**AIM OF THE EXERCISE:**
Print, exactly as they appear in the listing below, the lines from the line with "challenge constructed by" to the line with "provide a more", with both end lines kept.

**EXTRACTED ENTRIES:**
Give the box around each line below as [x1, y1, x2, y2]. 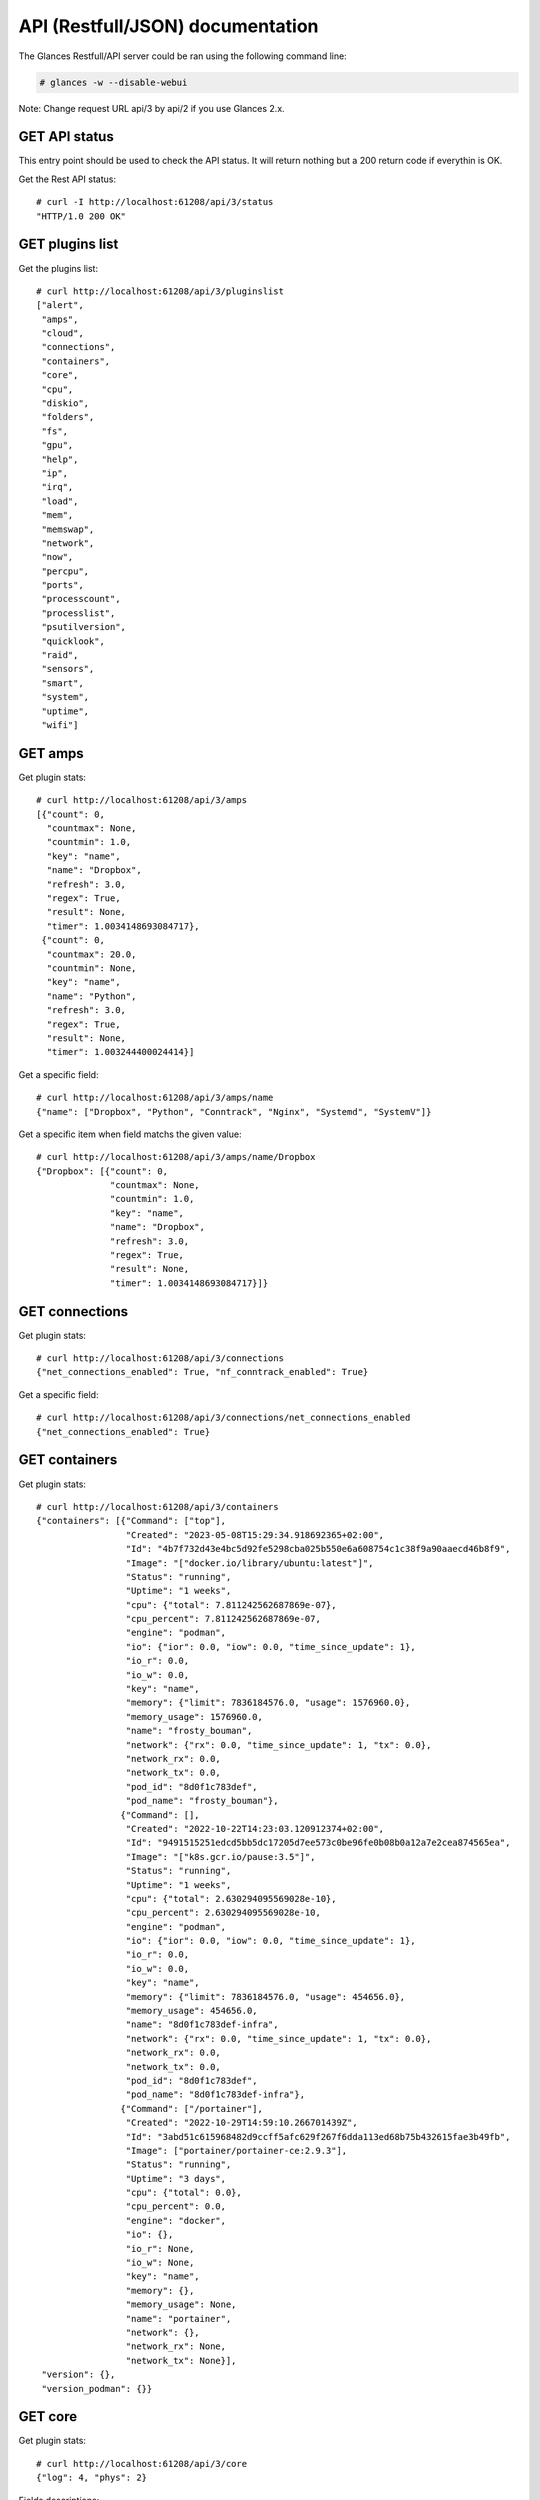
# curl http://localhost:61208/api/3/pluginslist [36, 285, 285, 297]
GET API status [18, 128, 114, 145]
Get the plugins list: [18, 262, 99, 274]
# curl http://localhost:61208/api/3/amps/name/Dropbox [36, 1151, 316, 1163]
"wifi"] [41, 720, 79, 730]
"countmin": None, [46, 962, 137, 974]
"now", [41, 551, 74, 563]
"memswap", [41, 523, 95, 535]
* * *
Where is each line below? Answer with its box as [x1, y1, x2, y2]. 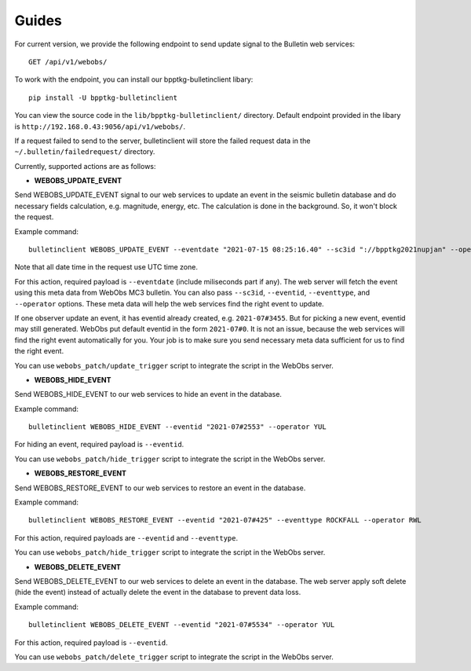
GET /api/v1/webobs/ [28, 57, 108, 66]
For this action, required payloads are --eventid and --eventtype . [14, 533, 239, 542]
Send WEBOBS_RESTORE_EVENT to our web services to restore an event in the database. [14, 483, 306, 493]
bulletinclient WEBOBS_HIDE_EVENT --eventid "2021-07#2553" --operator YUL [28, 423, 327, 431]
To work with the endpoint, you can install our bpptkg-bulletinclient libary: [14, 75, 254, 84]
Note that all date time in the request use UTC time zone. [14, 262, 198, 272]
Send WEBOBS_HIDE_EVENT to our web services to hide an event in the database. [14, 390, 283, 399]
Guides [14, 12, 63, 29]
--
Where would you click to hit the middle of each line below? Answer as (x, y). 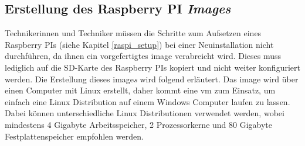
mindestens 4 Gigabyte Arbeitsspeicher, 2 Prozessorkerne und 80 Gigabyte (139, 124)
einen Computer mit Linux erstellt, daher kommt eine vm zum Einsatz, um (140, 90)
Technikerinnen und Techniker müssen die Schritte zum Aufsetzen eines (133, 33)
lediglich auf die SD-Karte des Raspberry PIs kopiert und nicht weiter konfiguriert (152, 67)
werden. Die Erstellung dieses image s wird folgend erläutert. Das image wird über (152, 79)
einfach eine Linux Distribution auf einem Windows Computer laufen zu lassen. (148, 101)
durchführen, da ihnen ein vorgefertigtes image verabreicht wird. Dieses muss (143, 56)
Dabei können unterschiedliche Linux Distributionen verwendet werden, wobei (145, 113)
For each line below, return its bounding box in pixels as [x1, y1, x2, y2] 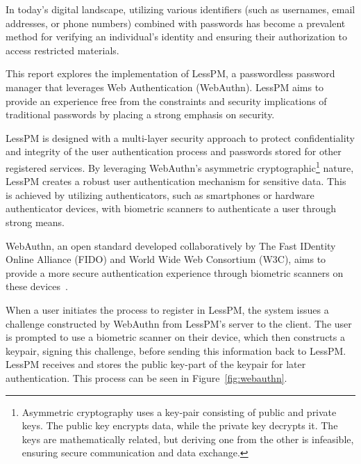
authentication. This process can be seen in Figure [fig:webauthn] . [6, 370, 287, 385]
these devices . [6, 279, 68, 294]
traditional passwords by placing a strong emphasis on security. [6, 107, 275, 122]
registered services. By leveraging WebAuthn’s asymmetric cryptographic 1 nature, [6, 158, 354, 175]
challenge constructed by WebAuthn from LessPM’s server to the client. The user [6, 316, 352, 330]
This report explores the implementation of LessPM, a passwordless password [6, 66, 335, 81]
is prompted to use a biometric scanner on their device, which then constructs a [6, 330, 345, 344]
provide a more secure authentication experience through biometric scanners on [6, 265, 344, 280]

**SOLUTION:**
challenge constructed by WebAuthn from LessPM’s server to the client. The user [6, 316, 352, 330]
This report explores the implementation of LessPM, a passwordless password [6, 66, 335, 81]
is prompted to use a biometric scanner on their device, which then constructs a [6, 330, 345, 344]
provide a more secure authentication experience through biometric scanners on [6, 265, 344, 280]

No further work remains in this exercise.